Krishna basin is exclusively based on canal irrigation, involving a network of canals that carry

water from large reservoirs to the region’s rice fields. Increased demand for water in the region

has led to many instances of basin closure, as well as stream flow depletion. N.S. Praveen

Kumar of the International Water Management Institute (IWMI) in Hyderabad collected data on

rice production inputs and costs in collaboration with Dr. K. Palanisami and Dr. K. Krishna

Reddy. A total of 240 farmers were randomly surveyed, from six randomly selected villages, of

three randomly selected mandals (of 39 total mandals in the region). A mandal, or tehsil, is an

administrative division in India that consists of a city or town, and possibly additional towns and

villages. The data collection period was between 2009 and 2010.

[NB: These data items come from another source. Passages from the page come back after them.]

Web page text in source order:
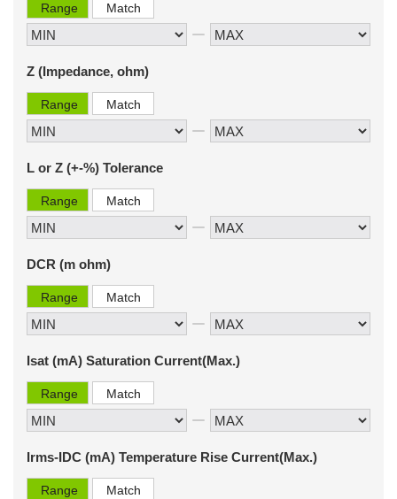
Range Match
Z (Impedance, ohm)
Range Match
L or Z (+-%) Tolerance
Range Match
DCR (m ohm)
Range Match
Isat (mA) Saturation Current(Max.)
Range Match
Irms-IDC (mA) Temperature Rise Current(Max.)
Range Match
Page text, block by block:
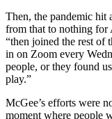
Then, the pandemic hit
from that to nothing for
“then joined the rest of
in on Zoom every
people, or they found
play.”
McGee’s efforts were
moment where people
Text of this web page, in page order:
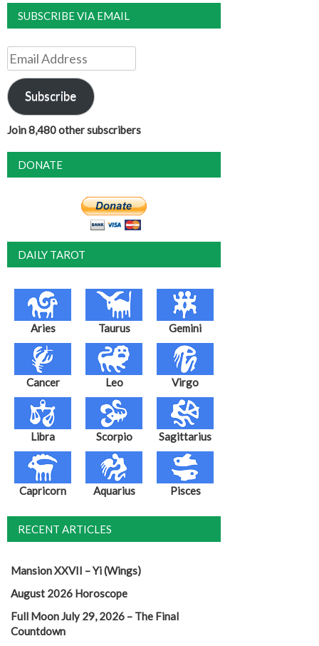
SUBSCRIBE VIA EMAIL
Email
Address
Subscribe
Join 8,480 other subscribers
DONATE
DAILY TAROT
Aries Taurus Gemini
Cancer Leo Virgo
Libra Scorpio Sagittarius
Capricorn Aquarius Pisces
RECENT ARTICLES
Mansion XXVII – Yi (Wings)
August 2026 Horoscope
Full Moon July 29, 2026 – The Final
Countdown

The primary data collected includes general farm-level characteristics, irrigation levels,

crop calendar, production costs for each stage of the rice cultivation process (nursery, planting to

flowering stage, flowering to harvest, harvesting cost, harvesting/threshing, and total water use),

qualitative data on farmers willingness to adapt to climate change, farm household expenditure,

farm adaptation actions, and farmers’ observations on changes in weather/climate in the past five

years. Prices and quantity of fertilizer and pesticides used throughout the process of rice

cultivation are included. The data also includes a questionnaire on whether or not farmers used

weather-based crop insurance. This data will be used to measure current levels of input

inefficiency within rice production in the Krishna River basin. Table 1 shows summary statistics

of variables utilized in this study from IWMI.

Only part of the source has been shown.